I can see your point, but forgery-free-day has not been scheduled yet ;)

This does not mean that new attack vectors won't be discovered -- such
as an attack against SPF (perhaps indirectly).  If that happens,
hopefully the value of anti-forgery will have already been seen, and if
it is difficult, if not impossible, to close that new attack vector,
then SPF will be replaced with some other anti-forgery method.  We have
not gone back to gopher just because web pages have increased our
bandwidth costs and required our servers to be beefier.

Yes, but we did make often used HTML cheap (A anchors, <B>, <U>, etc.) and the more exotic stuff expensive (<SCRIPT> <TABLE>). Anyway, the graphical display is seen as value worth having, but while SPF in itself adds some value, allowing more DNS expense than necessary does not add any incremental value).

I am perfectly fine with a solution like RMX because I find much of the
SPF syntax to be sugary.

The syntactic sugar makes the SPF publisher's job simple at the expense
of SPF evaluators being more complex.  All these dire predictions of
SPF's failure make it seem like weaknesses were purposely built into the
system, and now we're running out of fingers to stick in the dam.  I am
not convinced that anything useful can be done to tip the scales in the
other direction (make the evaluation simpler) without losing the
syntactic sugar that helped put SPF ahead of other the proposals that
were/are on the table.  How much of SPF's success-so-far is because
anyone can add their records with less than 15 minutes worth of work (if
those records are correct or not is another issue) -- it's this
simplicity that has gotten SPF the mindshare it has.
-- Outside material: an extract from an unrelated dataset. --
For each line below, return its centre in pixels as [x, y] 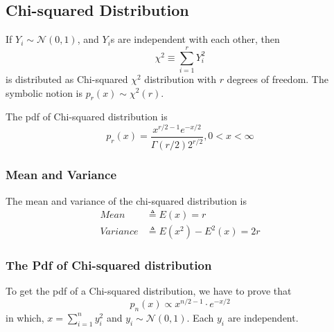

Perhaps hobbyists see it as a 15-minute solution, but companies pay fortunes for spam detection software and IT staff to maintain it, and they are more willing to spend more time in return for a guarantee of authentic email (and the victims of phishing are the first who look at it more seriously than 15 minutes).

SPF is more valuable to some than others, and I think there are plenty who would spend more than 15 minutes if SPF were more robust, efficient and less-prone to the next big DDOS.


I think there's a lot of concentration on making everyone happy, and not
enough concentration on the actual problem of reducing forgery.

I think we are all agreeing that SPF is at least partially the solution to forgery, so we're concentrating on making it work in the most reliable way possible.


Unfortunately, we're here now, so we kind of have to live with what's
been provided. SPF is really starting to look like a dog's breakfast. It does everything if you use it, and yet if you use it, it does
nothing, or sometimes, even worse than nothing.

I agree it started to look like dog's breakfast when all the Microsoft BS politics and fear-mungering was going on. I'm not happy to see that this elected "Council" appears so uninterested in SPF, but perhaps my perception is wrong.

I think that while we made some good progress, and uncovered some weaknesses, and found some solutions, the most remarkable thing is the level of involvement and apparent desire to make SPF work.

If we didn't believe in SPF, we wouldn't be here, still talking.

So cheer up! We will fix this email problem, and I believe SPF will be part of the fix.

Radu.